Part 1 | Part 2 | Part 3 | Part 4 | Part 5
Overview
This post will pick up where the left part 3 begins by describing Receive Packet Steering (RPS), what it is and how to set up, followed by a review the network stack describing how packets are processed according to RPS parameters, packet backlog queue, the beginning of the IP layer, and netfilter.
Receive Packet Steering
We have seen that the device drivers register NAPI polling instances. Each instance NAPI poller runs in the context of a kernel thread called softirq which there is a per CPU. The core CPU thread for the hardware interrupt handler runs on is awake / designed for use in the hardware interrupt handler.
Thus, one CPU processes the interrupt hardware and polls the network layer to process the incoming data.
Some NPI supports multiple queues at the hardware level. This means that incoming packets can be DMA'd to separate receive rings, each ring having received its own hardware interrupt is delivered to indicate the data is available. Each of these hardware interrupts would plan NAPI polling instances to run on each of the associated processors.
This allows multiple processors to handle hardware interrupts and poll the network layer.

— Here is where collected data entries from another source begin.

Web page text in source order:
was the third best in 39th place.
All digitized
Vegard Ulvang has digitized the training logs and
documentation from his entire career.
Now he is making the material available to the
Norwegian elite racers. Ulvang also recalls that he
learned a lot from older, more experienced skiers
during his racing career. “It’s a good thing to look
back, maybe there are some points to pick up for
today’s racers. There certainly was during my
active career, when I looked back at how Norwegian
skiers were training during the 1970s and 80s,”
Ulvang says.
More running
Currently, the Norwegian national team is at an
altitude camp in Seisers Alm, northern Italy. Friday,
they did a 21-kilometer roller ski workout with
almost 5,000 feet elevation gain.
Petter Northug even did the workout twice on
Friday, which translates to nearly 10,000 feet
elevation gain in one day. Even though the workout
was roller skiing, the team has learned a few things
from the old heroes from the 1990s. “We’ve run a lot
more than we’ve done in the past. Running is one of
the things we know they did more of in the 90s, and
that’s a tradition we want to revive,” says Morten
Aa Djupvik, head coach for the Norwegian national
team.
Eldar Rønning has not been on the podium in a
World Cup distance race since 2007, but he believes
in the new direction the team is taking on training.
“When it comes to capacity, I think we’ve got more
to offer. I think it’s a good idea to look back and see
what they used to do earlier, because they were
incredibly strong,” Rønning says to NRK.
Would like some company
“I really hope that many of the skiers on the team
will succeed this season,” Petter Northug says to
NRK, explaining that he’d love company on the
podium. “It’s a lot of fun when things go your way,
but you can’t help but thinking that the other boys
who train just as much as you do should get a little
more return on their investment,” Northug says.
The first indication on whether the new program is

Receive Packet Steering (RPS) is a software implementation of hardware enable NPI multi-queue. It allows multiple processors to handle incoming packets, even if the network adapter supports a single queue to get into the hardware.
RPS works by generating a hash for incoming data to determine which CPU must process the data. The data is then queued to the per-CPU receiving network backlog to deal with. An inter-processor interrupt is delivered to the CPU owns the backlog. This will restart the processing of the backlog by the remote CPU if it is not currently processing packets.
netif_receive_skb
will either continue to send data over the network to the network stack, or rely on RPS for treatment on another CPU.
RPS set
RPS to work it must be enabled in the kernel configuration (it's on Ubuntu 3.13.0 for Linux kernel), and a bit mask describing the processors must treat packets to an interface and rx given queue.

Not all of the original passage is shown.